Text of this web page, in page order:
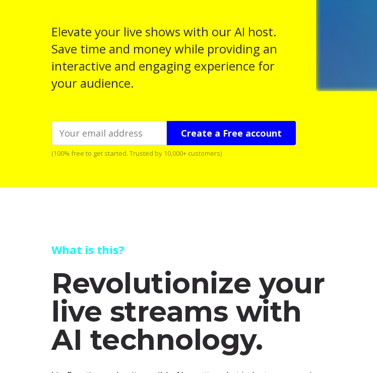
Elevate your live shows with our AI host.
Save time and money while providing an
interactive and engaging experience for
your audience.
Create a Free account
(100% free to get started. Trusted by 10,000+ customers)
What is this?
Revolutionize your
live streams with
AI technology.
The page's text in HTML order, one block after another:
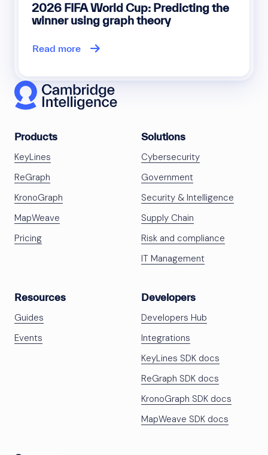
2026 FIFA World Cup: Predicting the
winner using graph theory
Read more
Products
KeyLines
ReGraph
KronoGraph
MapWeave
Pricing
Solutions
Cybersecurity
Government
Security & Intelligence
Supply Chain
Risk and compliance
IT Management
Resources
Guides
Events
Developers
Developers Hub
Integrations
KeyLines SDK docs
ReGraph SDK docs
KronoGraph SDK docs
MapWeave SDK docs
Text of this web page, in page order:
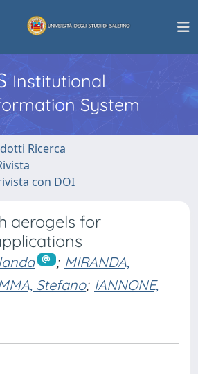
Institutional
System
Ricerca
con DOI
aerogels for
; MIRANDA,
Stefano; IANNONE,

* WHAT TO WORK ON
Without including any pictures, copy every line above exactly.

* RESULT
Text of this web page, in page order:
Elevate your live shows with our AI host.
Save time and money while providing an
interactive and engaging experience for
your audience.
Create a Free account
(100% free to get started. Trusted by 10,000+ customers)
What is this?
Revolutionize your
live streams with
AI technology.
The page's text in HTML order, one block after another:
2026 FIFA World Cup: Predicting the
winner using graph theory
Read more
Products
KeyLines
ReGraph
KronoGraph
MapWeave
Pricing
Solutions
Cybersecurity
Government
Security & Intelligence
Supply Chain
Risk and compliance
IT Management
Resources
Guides
Events
Developers
Developers Hub
Integrations
KeyLines SDK docs
ReGraph SDK docs
KronoGraph SDK docs
MapWeave SDK docs
Text of this web page, in page order:
Institutional
System
Ricerca
con DOI
aerogels for
; MIRANDA,
Stefano; IANNONE,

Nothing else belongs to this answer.